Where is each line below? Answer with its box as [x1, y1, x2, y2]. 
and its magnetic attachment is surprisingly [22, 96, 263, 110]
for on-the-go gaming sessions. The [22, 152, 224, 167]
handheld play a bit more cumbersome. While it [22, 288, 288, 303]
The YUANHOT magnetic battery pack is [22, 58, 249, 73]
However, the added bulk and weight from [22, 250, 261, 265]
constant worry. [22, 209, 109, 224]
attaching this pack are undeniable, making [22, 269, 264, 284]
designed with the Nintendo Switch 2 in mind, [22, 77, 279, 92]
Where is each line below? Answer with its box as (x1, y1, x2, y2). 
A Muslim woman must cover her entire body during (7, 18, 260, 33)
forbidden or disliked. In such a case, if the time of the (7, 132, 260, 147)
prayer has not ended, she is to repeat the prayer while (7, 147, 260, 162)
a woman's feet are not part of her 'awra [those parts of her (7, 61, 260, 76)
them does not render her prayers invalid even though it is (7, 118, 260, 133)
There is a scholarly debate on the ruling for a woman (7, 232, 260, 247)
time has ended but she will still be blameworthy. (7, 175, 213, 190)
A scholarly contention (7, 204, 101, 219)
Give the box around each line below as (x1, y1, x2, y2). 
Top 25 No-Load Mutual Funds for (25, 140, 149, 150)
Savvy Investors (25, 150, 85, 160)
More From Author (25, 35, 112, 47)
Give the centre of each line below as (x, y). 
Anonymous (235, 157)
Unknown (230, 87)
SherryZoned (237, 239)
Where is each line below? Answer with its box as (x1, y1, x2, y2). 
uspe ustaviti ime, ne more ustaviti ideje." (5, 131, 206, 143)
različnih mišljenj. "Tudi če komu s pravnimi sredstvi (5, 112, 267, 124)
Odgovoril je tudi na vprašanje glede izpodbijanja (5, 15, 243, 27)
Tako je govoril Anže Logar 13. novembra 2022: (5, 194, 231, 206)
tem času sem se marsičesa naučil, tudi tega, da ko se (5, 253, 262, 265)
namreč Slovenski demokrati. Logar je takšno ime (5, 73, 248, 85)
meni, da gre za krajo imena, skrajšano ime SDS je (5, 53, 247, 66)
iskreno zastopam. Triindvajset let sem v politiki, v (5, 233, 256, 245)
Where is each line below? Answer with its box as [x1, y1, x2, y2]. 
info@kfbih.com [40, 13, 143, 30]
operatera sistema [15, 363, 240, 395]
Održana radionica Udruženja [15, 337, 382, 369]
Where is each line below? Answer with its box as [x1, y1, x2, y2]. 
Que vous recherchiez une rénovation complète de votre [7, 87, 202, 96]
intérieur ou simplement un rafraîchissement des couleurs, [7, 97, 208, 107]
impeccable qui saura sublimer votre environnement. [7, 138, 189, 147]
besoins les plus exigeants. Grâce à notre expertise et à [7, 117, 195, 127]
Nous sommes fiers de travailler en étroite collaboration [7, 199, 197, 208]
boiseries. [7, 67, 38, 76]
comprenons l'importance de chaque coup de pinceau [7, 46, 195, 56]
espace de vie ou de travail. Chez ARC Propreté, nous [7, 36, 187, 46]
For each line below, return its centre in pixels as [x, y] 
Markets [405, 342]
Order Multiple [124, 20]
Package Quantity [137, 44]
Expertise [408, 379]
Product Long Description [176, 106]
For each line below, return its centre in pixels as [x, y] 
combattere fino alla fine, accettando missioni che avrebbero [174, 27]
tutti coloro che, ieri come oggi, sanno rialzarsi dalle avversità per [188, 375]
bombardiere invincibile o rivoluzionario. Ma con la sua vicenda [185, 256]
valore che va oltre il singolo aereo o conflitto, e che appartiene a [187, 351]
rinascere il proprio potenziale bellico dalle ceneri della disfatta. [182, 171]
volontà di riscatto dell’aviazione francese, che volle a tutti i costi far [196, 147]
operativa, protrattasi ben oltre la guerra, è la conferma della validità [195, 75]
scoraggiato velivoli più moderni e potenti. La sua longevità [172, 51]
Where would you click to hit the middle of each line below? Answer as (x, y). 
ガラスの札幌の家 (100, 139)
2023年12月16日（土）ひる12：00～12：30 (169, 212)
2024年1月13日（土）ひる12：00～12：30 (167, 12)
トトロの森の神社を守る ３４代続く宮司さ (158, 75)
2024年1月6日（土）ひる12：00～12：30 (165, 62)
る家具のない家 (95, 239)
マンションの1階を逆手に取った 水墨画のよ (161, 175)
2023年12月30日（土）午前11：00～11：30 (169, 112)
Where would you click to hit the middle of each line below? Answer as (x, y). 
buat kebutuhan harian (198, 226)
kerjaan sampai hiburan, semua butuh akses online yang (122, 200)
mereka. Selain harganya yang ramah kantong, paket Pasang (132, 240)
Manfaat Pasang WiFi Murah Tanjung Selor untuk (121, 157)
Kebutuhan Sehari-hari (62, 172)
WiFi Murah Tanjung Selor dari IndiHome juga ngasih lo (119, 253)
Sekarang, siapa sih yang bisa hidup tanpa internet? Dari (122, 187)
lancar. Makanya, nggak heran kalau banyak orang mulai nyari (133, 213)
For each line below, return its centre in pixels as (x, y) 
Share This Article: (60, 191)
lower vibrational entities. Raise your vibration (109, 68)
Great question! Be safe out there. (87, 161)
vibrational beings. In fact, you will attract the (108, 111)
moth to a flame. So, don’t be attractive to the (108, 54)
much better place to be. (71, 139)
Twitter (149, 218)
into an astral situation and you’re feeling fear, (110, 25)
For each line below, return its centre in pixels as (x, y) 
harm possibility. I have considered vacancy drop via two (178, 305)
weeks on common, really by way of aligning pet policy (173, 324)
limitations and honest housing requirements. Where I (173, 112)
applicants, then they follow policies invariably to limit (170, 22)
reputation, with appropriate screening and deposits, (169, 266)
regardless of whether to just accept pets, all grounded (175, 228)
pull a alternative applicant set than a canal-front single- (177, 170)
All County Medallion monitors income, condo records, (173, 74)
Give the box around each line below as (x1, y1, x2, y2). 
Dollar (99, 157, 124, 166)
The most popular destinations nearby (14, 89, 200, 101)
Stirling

TASK PROMPT ▸ A single number is needed: the count of lines in the records that contain "Tanjung".

RESPONSE BOX ▸ 2